## Work item
Output what the records say, word for word, with no images.

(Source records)
******************************

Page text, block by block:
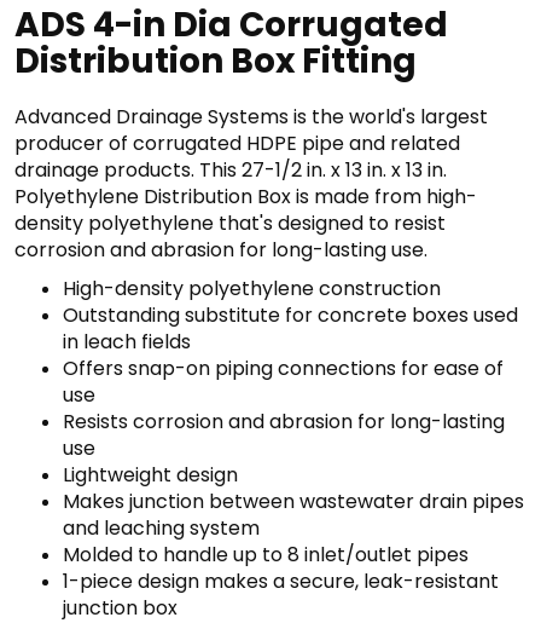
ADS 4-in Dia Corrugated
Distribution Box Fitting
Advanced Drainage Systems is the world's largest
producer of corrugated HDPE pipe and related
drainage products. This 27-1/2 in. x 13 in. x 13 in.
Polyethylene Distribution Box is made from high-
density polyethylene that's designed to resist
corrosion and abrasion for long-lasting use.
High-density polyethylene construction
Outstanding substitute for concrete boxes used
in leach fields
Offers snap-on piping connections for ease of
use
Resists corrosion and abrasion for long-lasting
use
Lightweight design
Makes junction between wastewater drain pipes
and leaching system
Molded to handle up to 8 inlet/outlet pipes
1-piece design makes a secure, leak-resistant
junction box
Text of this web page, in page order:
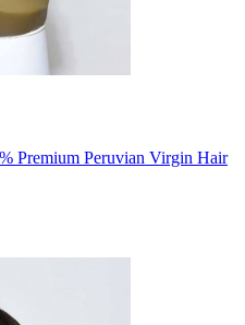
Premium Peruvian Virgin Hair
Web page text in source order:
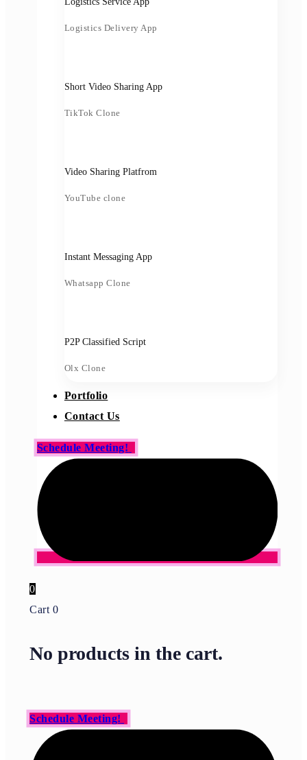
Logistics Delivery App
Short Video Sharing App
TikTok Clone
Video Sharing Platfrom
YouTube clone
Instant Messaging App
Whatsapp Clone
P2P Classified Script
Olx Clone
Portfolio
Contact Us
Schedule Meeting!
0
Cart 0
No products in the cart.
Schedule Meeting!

******************************

## Finished task
Page text, block by block:
ADS 4-in Dia Corrugated
Distribution Box Fitting
Advanced Drainage Systems is the world's largest
producer of corrugated HDPE pipe and related
drainage products. This 27-1/2 in. x 13 in. x 13 in.
Polyethylene Distribution Box is made from high-
density polyethylene that's designed to resist
corrosion and abrasion for long-lasting use.
High-density polyethylene construction
Outstanding substitute for concrete boxes used
in leach fields
Offers snap-on piping connections for ease of
use
Resists corrosion and abrasion for long-lasting
use
Lightweight design
Makes junction between wastewater drain pipes
and leaching system
Molded to handle up to 8 inlet/outlet pipes
1-piece design makes a secure, leak-resistant
junction box
Text of this web page, in page order:
Premium Peruvian Virgin Hair
Web page text in source order:
Logistics Delivery App
Short Video Sharing App
TikTok Clone
Video Sharing Platfrom
YouTube clone
Instant Messaging App
Whatsapp Clone
P2P Classified Script
Olx Clone
Portfolio
Contact Us
Schedule Meeting!
0
Cart 0
No products in the cart.
Schedule Meeting!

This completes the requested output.